James Eversfield was an English landowner who served as High Sheriff of Sussex.

Life 
Baptised on 1 November 1795 in the church of St Laurence in Catsfield, he was the younger son of William Markwick, who later changed his name to Eversfield, and his wife Mary. On 15 June 1815 in the church of St James, Picadilly he married Mary (1795–1872), daughter of Robert Hawgood Crew, Secretary to the Board of Ordnance, and his wife Mary Sophia, daughter of John Foreman. In 1818 his elder brother died, making him heir to the family's extensive landholdings, which included the manor and mansion of Catsfield as well as lands in Pevensey, Ninfield, Mountfield, Battle and Bexhill.

He served as High Sheriff of Sussex in 1822. Following the death of his mother in 1823, he sold the Catsfield property and moved to Denne Park outside Horsham. In 1825 he was one of the six proprietors of the Baybridge Canal at West Grinstead. Aged only 30 when he died, his will was proved on 13 Nov 1826.

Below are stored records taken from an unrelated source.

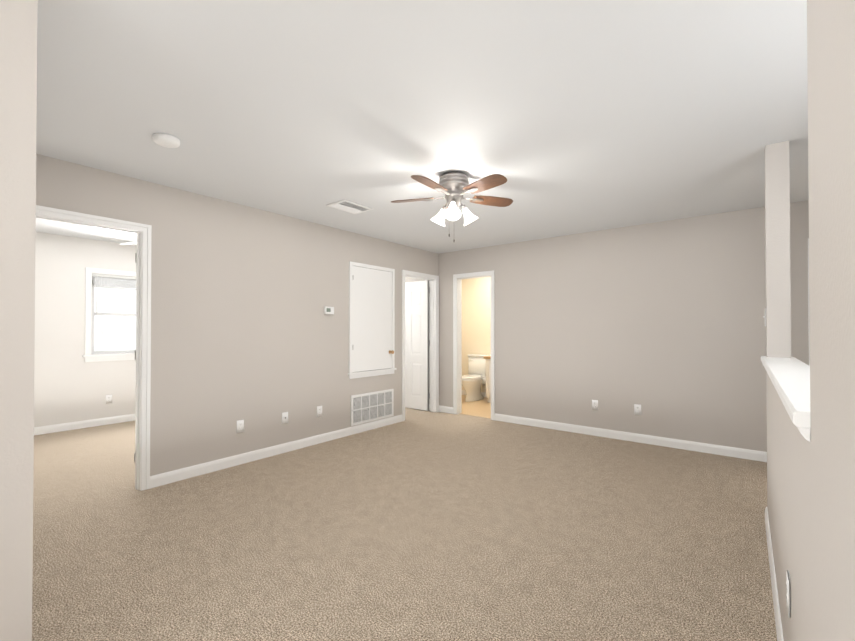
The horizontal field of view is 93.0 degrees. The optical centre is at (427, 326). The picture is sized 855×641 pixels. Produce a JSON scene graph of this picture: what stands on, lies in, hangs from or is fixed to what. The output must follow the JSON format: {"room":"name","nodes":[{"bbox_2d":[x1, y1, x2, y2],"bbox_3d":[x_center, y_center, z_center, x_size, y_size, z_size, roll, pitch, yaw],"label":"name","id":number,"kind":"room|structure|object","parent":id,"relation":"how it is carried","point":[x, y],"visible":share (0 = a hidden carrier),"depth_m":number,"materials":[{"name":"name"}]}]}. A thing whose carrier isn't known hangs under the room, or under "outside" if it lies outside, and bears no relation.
{"room":"empty living room","nodes":[
{"label":"empty living room","id":0,"kind":"room"},
{"bbox_2d":[32,407,776,640],"bbox_3d":[-0.194,1.319,3.366,9.400,0.060,9.700,0,-1,38],"label":"floor carpet","id":1,"kind":"object","parent":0,"point":[419,525],"visible":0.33,"depth_m":2.41,"materials":[{"name":"beige carpet"}]},
{"bbox_2d":[36,0,808,253],"bbox_3d":[-0.194,-1.181,3.389,9.400,0.060,9.700,0,-1,38],"label":"ceiling","id":2,"kind":"structure","parent":0,"point":[567,117],"depth_m":2.14,"materials":[{"name":"paint"}]},
{"bbox_2d":[79,229,136,244],"bbox_3d":[-3.129,-0.970,4.544,1.180,0.340,1.174,0,-1,38],"label":"ceiling fan","id":3,"kind":"object","parent":2,"relation":"hanging from","point":[133,242],"visible":0.1,"depth_m":4.39,"materials":[{"name":"white"}]},
{"bbox_2d":[152,133,179,147],"bbox_3d":[-1.611,-1.138,2.504,0.148,0.040,0.148,0,-1,38],"label":"smoke detector","id":4,"kind":"object","parent":2,"relation":"attached to","point":[165,140],"visible":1,"depth_m":2.47,"materials":[{"name":"white plastic"}]},
{"bbox_2d":[326,200,372,213],"bbox_3d":[-0.744,-1.139,3.895,0.260,0.013,0.360,0,-1,38],"label":"ceiling vent","id":5,"kind":"object","parent":2,"relation":"in","point":[349,206],"visible":0.98,"depth_m":3.87,"materials":[{"name":"grey metal"}]},
{"bbox_2d":[391,171,512,240],"bbox_3d":[0.189,-0.894,3.066,0.971,0.520,0.948,0,-1,38],"label":"ceiling fan","id":6,"kind":"object","parent":2,"relation":"hanging from","point":[454,187],"visible":1,"depth_m":3.02,"materials":[{"name":"brown wood"}]},
{"bbox_2d":[0,0,854,640],"bbox_3d":[-0.178,0.069,3.365,9.190,2.440,9.530,0,-1,38],"label":"wall","id":7,"kind":"structure","parent":0,"point":[670,330],"depth_m":3.88,"materials":[{"name":"beige paint"}]},
{"bbox_2d":[82,267,135,361],"bbox_3d":[-4.129,-0.146,5.649,0.155,1.220,1.060,0,-1,38],"label":"window","id":8,"kind":"structure","parent":7,"relation":"in","point":[91,355],"depth_m":5.35,"materials":[{"name":"white"}]},
{"bbox_2d":[92,273,135,333],"bbox_3d":[-4.119,-0.289,5.642,0.040,0.797,0.868,0,-1,38],"label":"window blinds","id":9,"kind":"object","parent":8,"relation":"attached to","point":[116,277],"visible":0.62,"depth_m":5.46,"materials":[{"name":"white plastic"}]},
{"bbox_2d":[106,395,111,403],"bbox_3d":[-4.250,0.972,5.416,0.008,0.115,0.070,0,-1,38],"label":"outlet","id":10,"kind":"object","parent":7,"relation":"attached to","point":[108,399],"visible":1,"depth_m":5.41,"materials":[{"name":"white plastic"}]},
{"bbox_2d":[237,420,243,432],"bbox_3d":[-1.754,0.938,3.804,0.008,0.115,0.070,0,-1,38],"label":"electrical outlet","id":11,"kind":"object","parent":7,"relation":"attached to","point":[240,426],"visible":1,"depth_m":3.80,"materials":[{"name":"white plastic"}]},
{"bbox_2d":[282,412,287,423],"bbox_3d":[-1.460,0.941,4.171,0.016,0.115,0.070,0,-1,38],"label":"electrical outlet","id":12,"kind":"object","parent":7,"relation":"attached to","point":[284,417],"visible":1,"depth_m":4.17,"materials":[{"name":"white plastic"}]},
{"bbox_2d":[317,406,321,416],"bbox_3d":[-1.198,0.944,4.512,0.008,0.115,0.070,0,-1,38],"label":"electrical outlet","id":13,"kind":"object","parent":7,"relation":"attached to","point":[319,410],"visible":1,"depth_m":4.51,"materials":[{"name":"white plastic"}]},
{"bbox_2d":[324,306,333,313],"bbox_3d":[-1.116,-0.180,4.610,0.029,0.086,0.124,0,-1,38],"label":"thermostat","id":14,"kind":"object","parent":7,"relation":"attached to","point":[328,310],"visible":0.92,"depth_m":4.59,"materials":[{"name":"white plastic"}]},
{"bbox_2d":[348,261,396,378],"bbox_3d":[-0.668,-0.072,5.144,0.075,1.407,0.825,0,-1,38],"label":"access door","id":15,"kind":"structure","parent":7,"relation":"in","point":[371,320],"depth_m":5.13,"materials":[{"name":"white wood"}]},
{"bbox_2d":[351,389,393,425],"bbox_3d":[-0.687,1.018,5.159,0.014,0.365,0.740,0,-1,38],"label":"air vent","id":16,"kind":"object","parent":7,"relation":"in","point":[370,406],"visible":1,"depth_m":5.14,"materials":[{"name":"grey"}]},
{"bbox_2d":[405,280,429,410],"bbox_3d":[-0.263,0.298,6.489,0.714,2.015,0.171,0,-1,38],"label":"door leaf","id":17,"kind":"structure","parent":7,"relation":"in","point":[417,345],"depth_m":6.39,"materials":[{"name":"white wood"}]},
{"bbox_2d":[34,205,810,640],"bbox_3d":[-0.178,0.243,3.364,8.960,2.092,9.300,0,-1,38],"label":"baseboard","id":18,"kind":"structure","parent":7,"relation":"attached to","point":[790,379],"depth_m":3.60,"materials":[{"name":"white wood"}]},
{"bbox_2d":[592,400,597,409],"bbox_3d":[1.996,0.937,4.836,0.070,0.115,0.008,0,-1,38],"label":"electrical outlet","id":19,"kind":"object","parent":7,"relation":"attached to","point":[594,404],"visible":1,"depth_m":4.83,"materials":[{"name":"white plastic"}]},
{"bbox_2d":[634,404,640,414],"bbox_3d":[2.358,0.934,4.553,0.070,0.115,0.008,0,-1,38],"label":"electrical outlet","id":20,"kind":"object","parent":7,"relation":"attached to","point":[637,409],"visible":1,"depth_m":4.55,"materials":[{"name":"white plastic"}]},
{"bbox_2d":[786,570,790,617],"bbox_3d":[1.147,0.850,1.291,0.008,0.115,0.070,0,-1,38],"label":"outlet","id":21,"kind":"object","parent":7,"relation":"attached to","point":[788,597],"visible":0.98,"depth_m":1.27,"materials":[{"name":"white plastic"}]},
{"bbox_2d":[460,395,490,417],"bbox_3d":[1.219,1.314,6.480,2.785,0.006,1.515,0,-1,38],"label":"bathroom floor","id":22,"kind":"structure","parent":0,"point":[481,408],"depth_m":6.47,"materials":[{"name":"beige tile"}]},
{"bbox_2d":[462,354,490,401],"bbox_3d":[0.830,0.920,7.280,0.472,0.796,0.708,0,-1,38],"label":"toilet","id":23,"kind":"object","parent":22,"relation":"on","point":[473,380],"visible":0.85,"depth_m":7.25,"materials":[{"name":"white ceramic"}]},
{"bbox_2d":[484,356,490,402],"bbox_3d":[1.609,0.865,6.787,1.235,0.898,0.542,0,-1,38],"label":"bathroom vanity","id":24,"kind":"object","parent":22,"relation":"on","point":[488,373],"visible":0.08,"depth_m":6.93,"materials":[{"name":"white wood"}]},
{"label":"outside","id":25,"kind":"structure","parent":0,"visible":0},
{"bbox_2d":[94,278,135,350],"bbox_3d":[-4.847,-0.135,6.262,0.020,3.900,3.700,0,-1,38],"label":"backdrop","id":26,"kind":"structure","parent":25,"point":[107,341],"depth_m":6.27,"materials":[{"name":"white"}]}
]}

He and Mary had three children:
Ann Isabella Mary Eversfield (1816–1904) married Charles Goodwin Bethune (1810–1864), who changed his name to Eversfield. They had eight children, including Henry Beauclerk Bethune.
Sophia Eversfield (1819–1901), who married Henry Paget, 3rd Marquess of Anglesey but had no children.
Charles Gilbert Eversfield (1822–1886) married Isabella Pigott (1820–1902) without having children, so they adopted his mother's stepdaughter Lucy Barbara Vaughan.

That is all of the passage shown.